A gamma encoding redistributes the bits:
$$ y = x^{1/\gamma}, \qquad \gamma \approx 2.2 $$
![A plot of y = x (dashed) and y = x^(1/2.2) (solid red curve) over the range [0,1]. The curve sits well above the dashed line for small x, meaning low input values are lifted into the middle of the encoded range.](/images/writing/isp/gamma-curve.svg)

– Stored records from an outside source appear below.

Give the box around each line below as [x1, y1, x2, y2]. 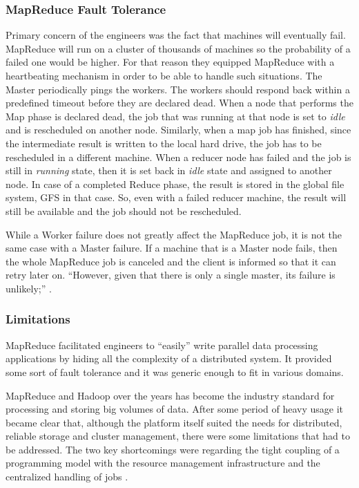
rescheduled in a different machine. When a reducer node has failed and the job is [6, 149, 351, 164]
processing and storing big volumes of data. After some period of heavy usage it [6, 402, 344, 416]
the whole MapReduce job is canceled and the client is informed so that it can [6, 254, 336, 268]
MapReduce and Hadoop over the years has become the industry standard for [6, 388, 335, 402]
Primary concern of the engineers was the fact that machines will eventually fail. [6, 28, 346, 42]
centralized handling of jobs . [6, 469, 128, 484]
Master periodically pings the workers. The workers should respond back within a [6, 82, 350, 96]
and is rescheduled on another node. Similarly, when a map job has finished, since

What the actual sRGB encoding standard uses is a piecewise variant — a linear toe at the very dark end, then a power curve — but $y = x^{1/2.2}$ is a good approximation for most purposes.
Skip the gamma step entirely and the same linear data that displayed well after Reinhard tone-mapping crushes to near-black; apply the sRGB OETF and mid-tones land where the eye expects them:
Getting this transfer wrong — applying it twice, applying it in the wrong direction, mixing gamma-encoded and linear values without re-linearising — is a common class of bug in image-processing code. The data on disk in a JPEG or PNG is gamma-encoded. The data inside a tone-map or a blur filter has to be linear. Anything that crosses that boundary has to remember which side it’s on.
4. The whole pipeline, end to end
Seven steps. Sensor data is digitised (invisible, inside the sensor). The data is linearised so subsequent corrections operate on radiometrically-meaningful values. White balance is applied in the linear domain to neutralise the illuminant. The single-channel mosaic is demosaiced into three full channels. A 3×3 colour-correction matrix maps the camera’s native RGB to standard sRGB primaries. The dynamic range is compressed via a tone-map operator. The result is gamma-encoded for display.
Together, that’s the difference between an array of numbers and a photograph:
In practice, real ISPs do far more — hot-pixel suppression, denoising (before demosaic, while statistics are tractable), local tone mapping (different curves in different regions), colour correction matrices (camera-specific calibration to a standard colour space), sharpening, lens-shading correction (correcting vignetting — the roughly-quadratic fall-off of light away from the sensor’s centre), sometimes temporal merging across frames, and more. Each of those is its own variation on the same theme: identify a specific way the captured signal misrepresents the scene, write a correction that fixes that one thing, sequence the corrections so each operates on the right form of the data.
The skeleton — the seven steps above — is the same across camera-style colour imaging stacks: phone cameras, mirrorless bodies, point-and-shoots, astrophotography rigs that target a display-ready render. Other domains diverge: medical scanners almost never demosaic or apply a CCM; ML pipelines that consume RAW frames frequently skip tone-mapping and gamma deliberately, to keep the data linear for the model. The common shape is “sensor sees one thing, observer expects another, and a deliberate sequence of corrections gets from one to the other” — which corrections, and in what order, depends on what the observer is.